= Pädagogische Hochschule Bern =

Pädagogische Hochschule Bern (PH Bern, English: Bern University of Teacher Education) is the training institution for teachers in the Swiss canton of Bern. It has been operational since September 1, 2005, and was created by merging various teacher training and continuing education institutions. In addition to training and continuing education, the PHBern conducts research and development as well as media education and offers services. With over 3,000 students (as of 2021), the PHBern is one of the largest teacher training colleges in Switzerland.

== Education ==
The PHBern trains teachers for all levels of elementary school as well as for secondary level II. It also trains special education teachers. The diplomas of the PHBern are EDK-recognized and therefore valid throughout Switzerland.

The library of the University of Bern and the PHBern in the University Center von Roll, Fabrikstrasse 8.
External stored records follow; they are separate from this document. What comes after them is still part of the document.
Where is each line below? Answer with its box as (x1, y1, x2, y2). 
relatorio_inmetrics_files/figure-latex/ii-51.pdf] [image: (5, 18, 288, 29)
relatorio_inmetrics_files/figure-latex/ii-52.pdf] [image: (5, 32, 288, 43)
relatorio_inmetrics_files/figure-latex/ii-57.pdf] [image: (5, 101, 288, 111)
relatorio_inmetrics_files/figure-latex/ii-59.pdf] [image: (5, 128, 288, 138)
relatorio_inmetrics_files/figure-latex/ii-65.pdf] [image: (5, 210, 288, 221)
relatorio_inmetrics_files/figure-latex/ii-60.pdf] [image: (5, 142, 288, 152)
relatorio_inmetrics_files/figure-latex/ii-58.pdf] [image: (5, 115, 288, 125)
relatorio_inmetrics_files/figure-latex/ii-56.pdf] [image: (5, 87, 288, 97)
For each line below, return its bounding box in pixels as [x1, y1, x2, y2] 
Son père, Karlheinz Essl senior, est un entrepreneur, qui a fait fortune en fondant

Different admission requirements apply depending on the course of study. The PHBern conducts its own preparatory courses or entrance examinations in order to introduce people without a gymnasiale Maturität to a degree program.
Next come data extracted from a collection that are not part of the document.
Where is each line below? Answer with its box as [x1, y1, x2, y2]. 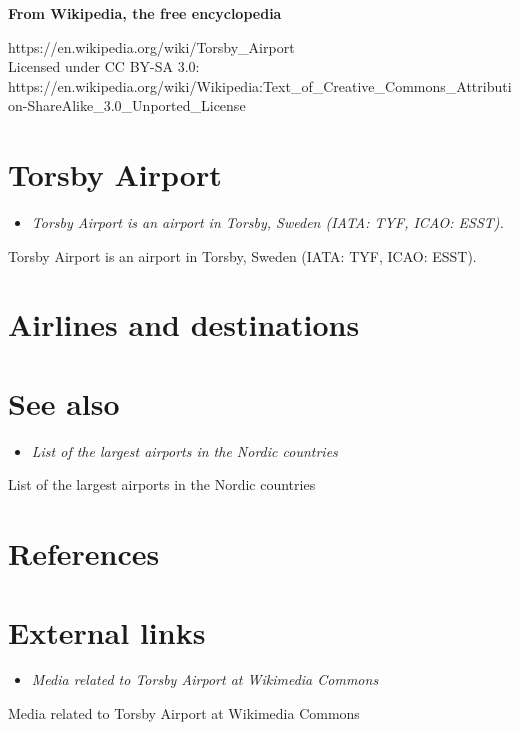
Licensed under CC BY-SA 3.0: [8, 56, 200, 77]
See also [8, 382, 120, 423]
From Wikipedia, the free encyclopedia [8, 3, 282, 23]
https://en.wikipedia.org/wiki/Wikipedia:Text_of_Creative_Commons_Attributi [8, 75, 512, 96]
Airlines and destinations [8, 304, 360, 345]
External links [8, 611, 206, 652]
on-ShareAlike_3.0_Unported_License [8, 95, 246, 116]
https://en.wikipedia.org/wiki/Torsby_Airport [8, 36, 295, 57]

In cooperation with other universities, the PHBern offers three Master's programs in subject didactics:

- Joint Master Didactics of Sport
- Master of Didactics of Nature, Man, Society and Sustainable Development (NMG + NE)
- Master of Didactics of Textile and Technical Design (TTG - D)
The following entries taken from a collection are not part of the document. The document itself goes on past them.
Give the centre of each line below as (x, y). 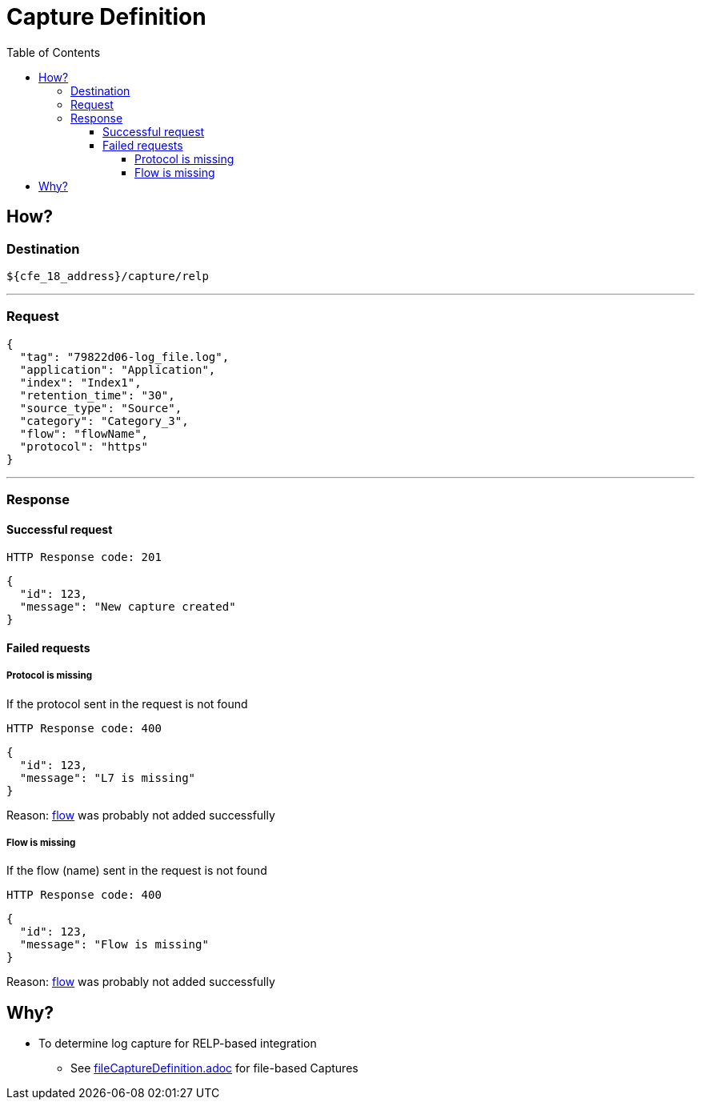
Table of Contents (54, 52)
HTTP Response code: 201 (84, 557)
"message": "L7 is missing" (108, 777)
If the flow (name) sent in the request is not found (137, 871)
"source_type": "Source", (101, 408)
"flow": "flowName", (84, 433)
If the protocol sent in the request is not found (127, 703)
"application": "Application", (118, 369)

== Research at the PHBern ==
The central tasks of the PHBern also include research, development and evaluation. The aim is to link research, teaching and school practice. The results of the research, development and evaluation projects support school and teaching practice and help to improve the education and training of teachers.

The research and development projects are financed with funds from the PHBern or through third-party funding. In addition, the PHBern conducts contract research and evaluations for third parties. Research results are made accessible to the public as well as to professional practice through various event formats and publications.